What Plyler did see in Kibera was thirst for knowledge — especially among the children, who make up over half of the population. She was there on a mission trip with Harold and Ruthann Burchel, as well as their granddaughter, Ashley Burchel. The Burchels are friends with the Plyler family, including Jennifer’s parents, Sarah and Mike Plyler. Jennifer Plyler and the three Burchels were in Kenya for three weeks last July to convert residents of Kibera to Christianity.
“These children wanted to absorb all the information they could,” Jennifer Plyler said. “They were very attentive. Education is very valued in Africa.”
The trip was made possible by donations from members of Mount Zion Wesleyan Church, where the Plylers and the Burchels attend — as well as donations from other friends of the Plylers.

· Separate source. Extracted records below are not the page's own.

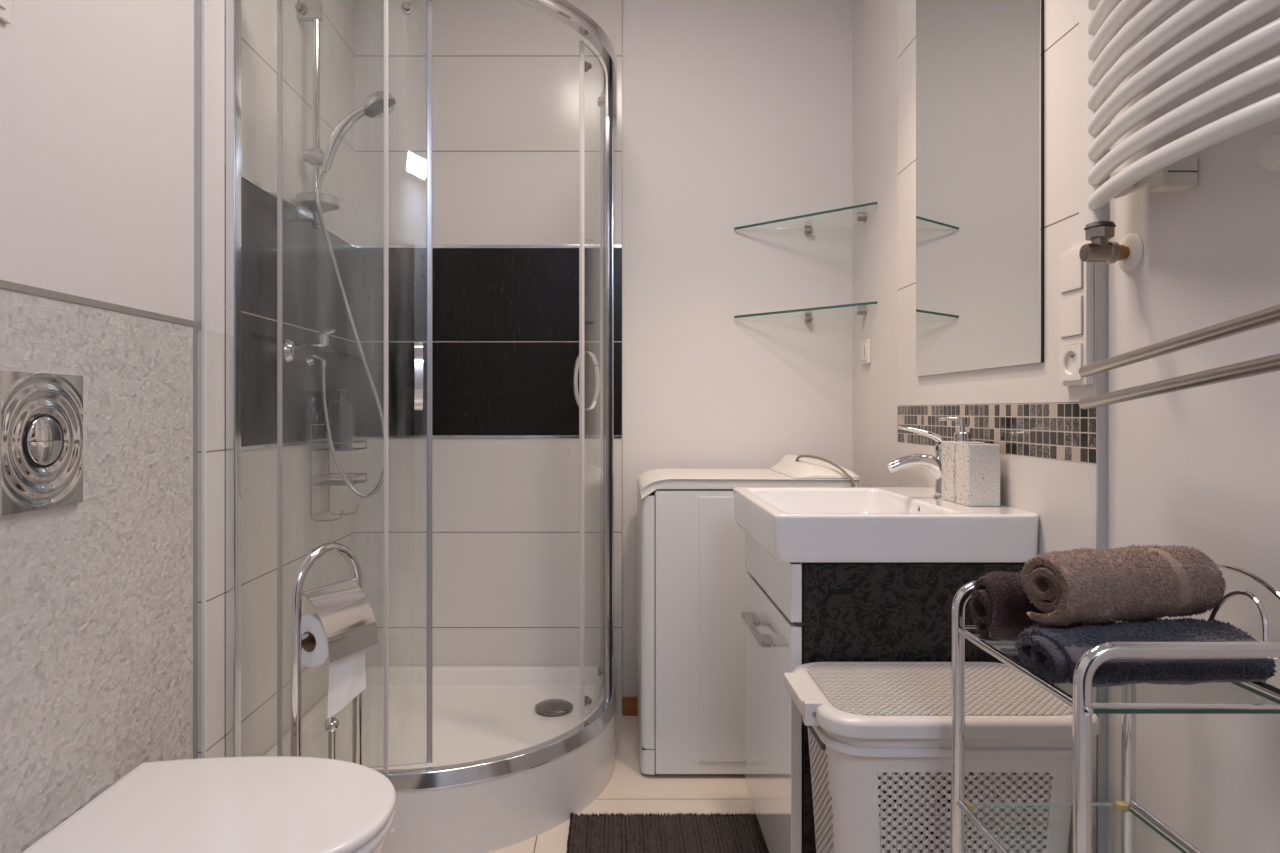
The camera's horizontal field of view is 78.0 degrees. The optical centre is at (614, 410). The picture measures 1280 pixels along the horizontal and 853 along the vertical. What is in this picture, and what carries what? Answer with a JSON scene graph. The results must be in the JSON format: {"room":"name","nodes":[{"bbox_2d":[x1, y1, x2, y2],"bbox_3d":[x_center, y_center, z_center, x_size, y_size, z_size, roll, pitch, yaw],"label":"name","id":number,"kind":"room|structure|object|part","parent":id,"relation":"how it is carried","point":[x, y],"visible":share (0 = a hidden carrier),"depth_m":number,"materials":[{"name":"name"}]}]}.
{"room":"bathroom","nodes":[
{"label":"bathroom","id":0,"kind":"room"},
{"bbox_2d":[0,0,354,852],"bbox_3d":[-0.993,-0.250,0.650,0.214,2.580,4.400,0,0,0],"label":"wall","id":1,"kind":"structure","parent":0,"point":[113,112],"depth_m":1.56,"materials":[{"name":"paint"}]},
{"bbox_2d":[0,0,11,23],"bbox_3d":[-0.904,-0.627,1.134,0.013,0.098,0.098,0,0,0],"label":"cover plate","id":2,"kind":"object","parent":1,"relation":"attached to","point":[5,5],"visible":1,"depth_m":1.17,"materials":[{"name":"white plastic"}]},
{"bbox_2d":[0,370,82,515],"bbox_3d":[-0.899,0.047,1.245,0.017,0.213,0.177,0,0,0],"label":"flush plate","id":3,"kind":"object","parent":1,"relation":"attached to","point":[41,414],"visible":1,"depth_m":1.23,"materials":[{"name":"silver metal"}]},
{"bbox_3d":[-0.908,0.423,0.857,0.007,1.234,1.713,0,0,0],"label":"tile edge trim","id":4,"kind":"part","parent":1,"relation":"part of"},
{"bbox_3d":[-0.891,-0.250,1.712,0.008,2.580,0.004,0,0,0],"label":"corner trim","id":5,"kind":"part","parent":1,"relation":"part of","materials":[{"name":"silver metal"}]},
{"bbox_2d":[21,756,395,852],"bbox_3d":[-0.629,0.781,1.245,0.552,0.318,0.380,0,0,0],"label":"toilet","id":6,"kind":"object","parent":1,"relation":"attached to","point":[251,804],"visible":1,"depth_m":1.23,"materials":[{"name":"white plastic"}]},
{"bbox_3d":[-0.599,0.654,1.245,0.490,0.020,0.378,0,0,0],"label":"seat","id":7,"kind":"part","parent":6,"relation":"part of","materials":[{"name":"white plastic"}]},
{"bbox_3d":[-0.634,0.802,1.245,0.542,0.276,0.374,0,0,0],"label":"bowl","id":8,"kind":"part","parent":6,"relation":"part of","materials":[{"name":"white ceramic"}]},
{"bbox_2d":[283,328,339,366],"bbox_3d":[-0.835,-0.179,2.220,0.106,0.109,0.214,0,0,0],"label":"shower mixer","id":9,"kind":"object","parent":1,"relation":"attached to","point":[321,351],"visible":1,"depth_m":2.17,"materials":[{"name":"silver metal"}]},
{"bbox_3d":[-0.814,-0.208,2.220,0.062,0.052,0.044,0,0,0],"label":"lever","id":10,"kind":"part","parent":9,"relation":"part of","materials":[{"name":"silver metal"}]},
{"bbox_2d":[296,0,339,228],"bbox_3d":[-0.829,-0.838,2.200,0.119,0.645,0.116,0,0,0],"label":"riser rail","id":11,"kind":"object","parent":1,"relation":"attached to","point":[305,201],"visible":0.85,"depth_m":2.21,"materials":[{"name":"silver metal"}]},
{"bbox_3d":[-0.839,-0.838,2.220,0.021,0.645,0.021,0,0,0],"label":"rail","id":12,"kind":"part","parent":11,"relation":"part of","materials":[{"name":"silver metal"}]},
{"bbox_3d":[-0.827,-0.555,2.200,0.116,0.078,0.116,0,0,0],"label":"soap dish","id":13,"kind":"part","parent":11,"relation":"part of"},
{"bbox_2d":[315,91,397,498],"bbox_3d":[-0.713,-0.317,2.190,0.213,1.132,0.115,0,0,-12],"label":"shower","id":14,"kind":"object","parent":11,"relation":"attached to","point":[373,107],"visible":0.87,"depth_m":2.19,"materials":[{"name":"silver metal"}]},
{"bbox_3d":[-0.753,-0.759,2.200,0.131,0.180,0.034,0,0,0],"label":"handle","id":15,"kind":"part","parent":14,"relation":"part of","materials":[{"name":"silver metal"}]},
{"bbox_2d":[310,423,366,521],"bbox_3d":[-0.823,0.179,2.360,0.121,0.283,0.145,0,0,0],"label":"wire caddy","id":16,"kind":"object","parent":1,"relation":"attached to","point":[328,482],"visible":0.86,"depth_m":2.30,"materials":[{"name":"metal"}]},
{"bbox_2d":[312,473,366,485],"bbox_3d":[-0.822,0.204,2.360,0.121,0.026,0.144,0,0,0],"label":"basket","id":17,"kind":"object","parent":16,"relation":"on","point":[329,482],"depth_m":2.36,"materials":[{"name":"metal"}]},
{"bbox_2d":[312,441,366,450],"bbox_3d":[-0.822,0.104,2.360,0.121,0.026,0.144,0,0,0],"label":"basket","id":18,"kind":"object","parent":16,"relation":"on","point":[320,442],"depth_m":2.30,"materials":[{"name":"metal"}]},
{"bbox_2d":[329,390,351,448],"bbox_3d":[-0.819,0.024,2.360,0.052,0.175,0.080,0,0,0],"label":"shampoo bottle","id":19,"kind":"object","parent":16,"relation":"on","point":[340,410],"visible":0.94,"depth_m":2.33,"materials":[{"name":"plastic"}]},
{"bbox_2d":[355,0,852,714],"bbox_3d":[-0.050,-0.250,2.773,2.100,2.580,0.153,0,0,0],"label":"wall","id":20,"kind":"structure","parent":0,"point":[731,114],"depth_m":2.70,"materials":[{"name":"tile"}]},
{"bbox_2d":[623,696,636,715],"bbox_3d":[0.420,1.009,2.701,0.789,0.062,0.015,0,0,0],"label":"baseboard","id":21,"kind":"structure","parent":20,"relation":"attached to","point":[629,702],"depth_m":2.69,"materials":[{"name":"brown wood"}]},
{"bbox_2d":[734,301,876,321],"bbox_3d":[0.611,-0.323,2.579,0.406,0.035,0.257,0,0,0],"label":"glass corner shelf","id":22,"kind":"object","parent":20,"relation":"attached to","point":[860,312],"visible":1,"depth_m":2.57,"materials":[{"name":"clear glass"}]},
{"bbox_2d":[734,202,876,233],"bbox_3d":[0.611,-0.627,2.579,0.406,0.043,0.257,0,0,0],"label":"glass corner shelf","id":23,"kind":"object","parent":20,"relation":"attached to","point":[859,218],"visible":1,"depth_m":2.57,"materials":[{"name":"clear glass"}]},
{"bbox_2d":[487,714,754,852],"bbox_3d":[-0.100,1.100,0.550,2.200,0.120,4.900,0,0,0],"label":"floor","id":24,"kind":"structure","parent":0,"point":[629,790],"depth_m":2.14,"materials":[{"name":"tile"}]},
{"bbox_2d":[290,542,377,764],"bbox_3d":[-0.587,0.654,1.615,0.190,0.769,0.190,0,0,0],"label":"toilet paper stand","id":25,"kind":"object","parent":24,"relation":"on","point":[347,618],"visible":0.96,"depth_m":1.58,"materials":[{"name":"silver metal"}]},
{"bbox_3d":[-0.587,0.446,1.613,0.012,0.012,0.165,0,0,24],"label":"roll arm","id":26,"kind":"part","parent":25,"relation":"part of","materials":[{"name":"silver metal"}]},
{"bbox_3d":[-0.577,0.640,1.611,0.029,0.029,0.029,0,0,0],"label":"knob","id":27,"kind":"part","parent":25,"relation":"part of","materials":[{"name":"silver metal"}]},
{"bbox_3d":[-0.577,0.837,1.611,0.015,0.374,0.015,0,0,0],"label":"spare roll post","id":28,"kind":"part","parent":25,"relation":"part of","materials":[{"name":"silver metal"}]},
{"bbox_2d":[302,612,365,718],"bbox_3d":[-0.585,0.506,1.616,0.106,0.200,0.110,0,0,24],"label":"toilet paper roll","id":29,"kind":"object","parent":25,"relation":"hanging from","point":[347,674],"visible":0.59,"depth_m":1.57,"materials":[{"name":"paper"}]},
{"bbox_2d":[264,666,616,852],"bbox_3d":[-0.441,0.954,2.249,0.892,0.172,0.898,0,0,0],"label":"shower tray","id":30,"kind":"object","parent":24,"relation":"on","point":[479,712],"visible":0.74,"depth_m":2.21,"materials":[{"name":"white plastic"}]},
{"bbox_2d":[226,0,617,790],"bbox_3d":[-0.306,-0.088,2.114,0.434,1.910,1.270,0,0,45],"label":"shower enclosure","id":31,"kind":"object","parent":30,"relation":"on","point":[564,11],"visible":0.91,"depth_m":1.85,"materials":[{"name":"metal"}]},
{"bbox_3d":[-0.613,-0.083,1.845,0.356,1.815,0.039,0,0,0],"label":"sliding door","id":32,"kind":"part","parent":31,"relation":"part of","materials":[{"name":"clear glass"}]},
{"bbox_3d":[-0.461,-0.082,1.849,0.019,0.160,0.072,0,0,-16],"label":"handle","id":33,"kind":"part","parent":31,"relation":"part of","materials":[{"name":"silver metal"}]},
{"bbox_3d":[-0.307,0.850,2.114,0.431,0.035,1.267,0,0,45],"label":"rail","id":34,"kind":"part","parent":31,"relation":"part of","materials":[{"name":"metal"}]},
{"bbox_3d":[-0.304,-1.020,2.111,0.427,0.046,1.270,0,0,45],"label":"rail","id":35,"kind":"part","parent":31,"relation":"part of","materials":[{"name":"silver metal"}]},
{"bbox_3d":[-0.077,-0.082,2.141,0.072,0.160,0.019,0,0,25],"label":"handle","id":36,"kind":"part","parent":31,"relation":"part of","materials":[{"name":"silver metal"}]},
{"bbox_3d":[-0.049,-0.083,2.291,0.036,1.815,0.357,0,0,8],"label":"sliding door","id":37,"kind":"part","parent":31,"relation":"part of","materials":[{"name":"clear glass"}]},
{"bbox_2d":[566,812,768,852],"bbox_3d":[0.137,1.031,1.755,0.503,0.016,0.534,0,0,0],"label":"bath mat","id":38,"kind":"object","parent":24,"relation":"on","point":[603,833],"visible":0.93,"depth_m":1.92,"materials":[{"name":"black fabric"}]},
{"bbox_2d":[637,454,859,774],"bbox_3d":[0.388,0.585,2.434,0.630,0.885,0.408,0,0,0],"label":"washing machine","id":39,"kind":"object","parent":24,"relation":"on","point":[691,569],"visible":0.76,"depth_m":2.23,"materials":[{"name":"white metal"}]},
{"bbox_3d":[0.093,0.994,2.434,0.040,0.068,0.402,0,0,0],"label":"kick panel","id":40,"kind":"part","parent":39,"relation":"part of","materials":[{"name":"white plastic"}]},
{"bbox_3d":[0.093,0.598,2.434,0.040,0.716,0.402,0,0,0],"label":"panel","id":41,"kind":"part","parent":39,"relation":"part of","materials":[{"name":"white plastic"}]},
{"bbox_3d":[0.381,0.221,2.434,0.618,0.057,0.407,0,0,0],"label":"lid","id":42,"kind":"part","parent":39,"relation":"part of","materials":[{"name":"plastic"}]},
{"bbox_3d":[0.609,0.168,2.449,0.188,0.050,0.372,0,0,0],"label":"control panel","id":43,"kind":"part","parent":39,"relation":"part of","materials":[{"name":"plastic"}]},
{"bbox_2d":[795,455,854,486],"bbox_3d":[0.607,0.235,2.339,0.040,0.209,0.282,0,0,-24],"label":"power cord","id":44,"kind":"object","parent":39,"relation":"on","point":[799,456],"visible":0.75,"depth_m":2.29,"materials":[{"name":"white plastic"}]},
{"bbox_2d":[741,532,1037,852],"bbox_3d":[0.550,0.664,1.751,0.496,0.752,0.522,0,0,0],"label":"vanity cabinet","id":45,"kind":"object","parent":24,"relation":"on","point":[795,614],"visible":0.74,"depth_m":1.49,"materials":[{"name":"laminate"}]},
{"bbox_3d":[0.317,0.486,1.765,0.030,0.010,0.250,0,0,0],"label":"handle","id":46,"kind":"part","parent":45,"relation":"part of","materials":[{"name":"silver metal"}]},
{"bbox_3d":[0.342,0.344,1.751,0.020,0.110,0.522,0,0,0],"label":"drawer","id":47,"kind":"part","parent":45,"relation":"part of","materials":[{"name":"white paint"}]},
{"bbox_3d":[0.342,0.680,1.751,0.020,0.544,0.522,0,0,0],"label":"door","id":48,"kind":"part","parent":45,"relation":"part of","materials":[{"name":"white paint"}]},
{"bbox_2d":[733,487,1038,562],"bbox_3d":[0.549,0.241,1.748,0.500,0.094,0.547,0,0,0],"label":"washbasin","id":49,"kind":"object","parent":45,"relation":"in","point":[792,524],"visible":0.98,"depth_m":1.48,"materials":[{"name":"white ceramic"}]},
{"bbox_2d":[887,426,948,498],"bbox_3d":[0.684,0.113,1.762,0.151,0.161,0.048,0,0,0],"label":"faucet","id":50,"kind":"object","parent":49,"relation":"on","point":[934,463],"visible":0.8,"depth_m":1.75,"materials":[{"name":"silver metal"}]},
{"bbox_3d":[0.680,0.131,1.762,0.143,0.072,0.034,0,0,0],"label":"spout","id":51,"kind":"part","parent":50,"relation":"part of","materials":[{"name":"silver metal"}]},
{"bbox_3d":[0.690,0.058,1.762,0.115,0.051,0.032,0,0,0],"label":"lever","id":52,"kind":"part","parent":50,"relation":"part of","materials":[{"name":"silver metal"}]},
{"bbox_2d":[939,416,983,501],"bbox_3d":[0.741,0.102,1.706,0.083,0.182,0.065,0,0,0],"label":"soap dispenser","id":53,"kind":"object","parent":49,"relation":"on","point":[948,447],"visible":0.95,"depth_m":1.70,"materials":[{"name":"stone"}]},
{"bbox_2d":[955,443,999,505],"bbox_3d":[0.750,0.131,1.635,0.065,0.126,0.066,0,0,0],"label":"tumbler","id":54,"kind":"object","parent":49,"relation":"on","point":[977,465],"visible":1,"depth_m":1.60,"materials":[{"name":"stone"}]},
{"bbox_2d":[783,662,1098,852],"bbox_3d":[0.526,0.750,1.330,0.452,0.573,0.292,0,0,0],"label":"laundry basket","id":55,"kind":"object","parent":24,"relation":"on","point":[867,723],"visible":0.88,"depth_m":1.21,"materials":[{"name":"beige plastic"}]},
{"bbox_3d":[0.535,0.479,1.330,0.434,0.029,0.292,0,0,0],"label":"lid","id":56,"kind":"part","parent":55,"relation":"part of","materials":[{"name":"beige plastic"}]},
{"bbox_2d":[951,563,1279,852],"bbox_3d":[0.628,0.616,0.987,0.293,0.846,0.329,0,0,0],"label":"trolley","id":57,"kind":"object","parent":24,"relation":"on","point":[1080,701],"visible":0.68,"depth_m":0.91,"materials":[{"name":"silver metal"}]},
{"bbox_3d":[0.618,0.312,1.139,0.246,0.007,0.005,0,0,0],"label":"cross rod","id":58,"kind":"part","parent":57,"relation":"part of","materials":[{"name":"silver metal"}]},
{"bbox_3d":[0.494,0.562,0.988,0.010,0.010,0.303,0,0,0],"label":"rail","id":59,"kind":"part","parent":57,"relation":"part of","materials":[{"name":"silver metal"}]},
{"bbox_2d":[969,570,1045,641],"bbox_3d":[0.575,0.266,1.076,0.180,0.100,0.087,0,0,-8],"label":"rolled towel","id":60,"kind":"object","parent":57,"relation":"on","point":[1000,605],"visible":0.42,"depth_m":1.04,"materials":[{"name":"brown fabric"}]},
{"bbox_3d":[0.494,0.315,0.988,0.010,0.010,0.303,0,0,0],"label":"rail","id":61,"kind":"part","parent":57,"relation":"part of","materials":[{"name":"silver metal"}]},
{"bbox_2d":[972,803,1186,852],"bbox_3d":[0.618,0.569,0.989,0.234,0.005,0.309,0,0,0],"label":"glass shelf","id":62,"kind":"object","parent":57,"relation":"attached to","point":[1128,810],"depth_m":1.09,"materials":[{"name":"clear glass"}]},
{"bbox_2d":[973,634,1279,713],"bbox_3d":[0.618,0.322,0.988,0.234,0.005,0.284,0,0,0],"label":"glass shelf","id":63,"kind":"object","parent":57,"relation":"attached to","point":[1043,683],"depth_m":0.85,"materials":[{"name":"clear glass"}]},
{"bbox_2d":[1014,617,1276,686],"bbox_3d":[0.619,0.287,0.937,0.262,0.071,0.142,0,0,-7],"label":"rolled towel","id":64,"kind":"object","parent":57,"relation":"on","point":[1053,653],"visible":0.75,"depth_m":0.90,"materials":[{"name":"blue fabric"}]},
{"bbox_2d":[1020,544,1225,627],"bbox_3d":[0.626,0.216,0.977,0.254,0.097,0.100,0,0,-15],"label":"rolled towel","id":65,"kind":"object","parent":64,"relation":"on","point":[1134,583],"visible":1,"depth_m":0.94,"materials":[{"name":"brown fabric"}]},
{"bbox_3d":[0.741,0.562,0.988,0.010,0.010,0.303,0,0,0],"label":"rail","id":66,"kind":"part","parent":57,"relation":"part of","materials":[{"name":"silver metal"}]},
{"bbox_3d":[0.618,0.312,0.836,0.246,0.007,0.005,0,0,0],"label":"cross rod","id":67,"kind":"part","parent":57,"relation":"part of","materials":[{"name":"silver metal"}]},
{"bbox_3d":[0.741,0.315,0.988,0.010,0.010,0.303,0,0,0],"label":"rail","id":68,"kind":"part","parent":57,"relation":"part of","materials":[{"name":"silver metal"}]},
{"bbox_2d":[853,0,1279,852],"bbox_3d":[0.899,-0.250,0.650,0.202,2.580,4.400,0,0,0],"label":"wall","id":69,"kind":"structure","parent":0,"point":[1197,467],"depth_m":1.24,"materials":[{"name":"paint"},{"name":"cream ceramic tile"}]},
{"bbox_2d":[861,339,870,364],"bbox_3d":[0.808,-0.191,2.553,0.014,0.078,0.076,0,0,0],"label":"wall socket","id":70,"kind":"object","parent":69,"relation":"attached to","point":[865,344],"visible":1,"depth_m":2.53,"materials":[{"name":"white plastic"}]},
{"bbox_2d":[916,0,1043,376],"bbox_3d":[0.796,-0.590,1.776,0.008,1.000,0.607,0,0,0],"label":"wall mirror","id":71,"kind":"object","parent":69,"relation":"attached to","point":[980,63],"visible":1,"depth_m":1.73,"materials":[{"name":"silver mirror"}]},
{"bbox_2d":[1060,246,1093,385],"bbox_3d":[0.791,-0.161,1.357,0.018,0.234,0.079,0,0,0],"label":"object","id":72,"kind":"object","parent":69,"relation":"attached to","point":[1076,275],"visible":0.9,"depth_m":1.34,"materials":[{"name":"white plastic"}]},
{"bbox_2d":[1060,343,1082,380],"bbox_3d":[0.788,-0.083,1.357,0.014,0.061,0.061,0,0,0],"label":"socket","id":73,"kind":"object","parent":72,"relation":"attached to","point":[1071,354],"depth_m":1.36,"materials":[{"name":"plastic"}]},
{"bbox_3d":[0.807,-0.250,1.308,0.018,2.580,0.005,0,0,0],"label":"tile edge trim","id":74,"kind":"part","parent":69,"relation":"part of","materials":[{"name":"metal"}]},
{"bbox_2d":[1079,304,1279,408],"bbox_3d":[0.717,-0.076,0.864,0.196,0.148,0.674,0,0,0],"label":"towel rail","id":75,"kind":"object","parent":69,"relation":"attached to","point":[1271,315],"visible":1,"depth_m":0.92,"materials":[{"name":"metal"}]},
{"bbox_2d":[1085,0,1279,225],"bbox_3d":[0.753,-0.678,0.952,0.124,0.764,0.631,0,0,0],"label":"towel radiator","id":76,"kind":"object","parent":69,"relation":"attached to","point":[1171,167],"visible":1,"depth_m":1.03,"materials":[{"name":"white metal"}]},
{"bbox_2d":[1079,221,1142,271],"bbox_3d":[0.777,-0.258,1.248,0.075,0.076,0.060,0,0,0],"label":"radiator valve","id":77,"kind":"object","parent":76,"relation":"attached to","point":[1129,253],"visible":1,"depth_m":1.24,"materials":[{"name":"silver metal"}]},
{"bbox_3d":[0.777,-0.340,1.173,0.010,0.020,0.110,0,0,0],"label":"bracket arm","id":78,"kind":"part","parent":76,"relation":"part of","materials":[{"name":"beige plastic"}]},
{"bbox_2d":[1258,132,1279,170],"bbox_3d":[0.802,-0.314,0.955,0.026,0.045,0.045,0,0,0],"label":"round wall plate","id":79,"kind":"object","parent":69,"relation":"attached to","point":[1269,150],"visible":1,"depth_m":0.95,"materials":[{"name":"white plastic"}]}
]}

Lately, the area has been undergoing unrest. Not long after Plyler and the Burchels left Kenya an election was held with controversial results. These have been a lot of riots in Kibera since, but Plyler feels the converts to Christianity will stick to their religious beliefs.
“Once Africans receive the truth, they absorb it,” Plyler said. “This upheaval isn’t going to cause people to turn away from the truth that we gave them.”
Plyler, who graduates next month, developed an appreciation for the Kenyans from a previous trip to that country. In 2004, she went with Ruthann and Hal Burchel, along with her sister Lyndsay Plyler, and four other people to Nairobi. Then the eight missionaries traveled 10 hours by vehicle — about five miles on a primitively paved road and the other half on dirt road — to the village of the Pokot tribe. There, they built a church for the Pokot people, who had been worshipping under a tree before the philanthropic efforts of the locals.
“During my first trip, I developed a great affection for African people,” Jennifer Plyler said. “I thought they had a great spirit about them. They’re facing extreme hardship, but have so much joy about them.”
Jennifer and Lindsay were not the first of Sarah and Mike Plyler’s children to visit Africa on a mission with the Burchel’s. Micheal Plyler went in 2003. While the three Plyler children helped educate children in Africa, they have done well with their own education here in North Carolina. Lindsay is now Lindsay McClamrock, a graduate of High Point University. She works for Old Dominion Freight Line and plans to return to HPU to get her masters. Michael graduates from UNC-Wilmington this month.
Jennifer will start at UNC-Wilmington this fall and plans to major in athletic training. As a student-athlete at East Davidson, she has been on the tennis, swimming and winter and spring track teams. She is graduating near the top of her class and eventually plans to earn a doctorate in physical therapy.
The standout student definitely has more knowledge than the average college graduate. These trips to Africa have expanded her mind in ways that most teenagers have not been able to experience.
“You see our way of life around here, but it’s amazing to see how other cultures go about marriage and other traditions,” Jennifer Plyler said. “It also gave me a great sense of pride. The trip taught me that I could handle responsibility.”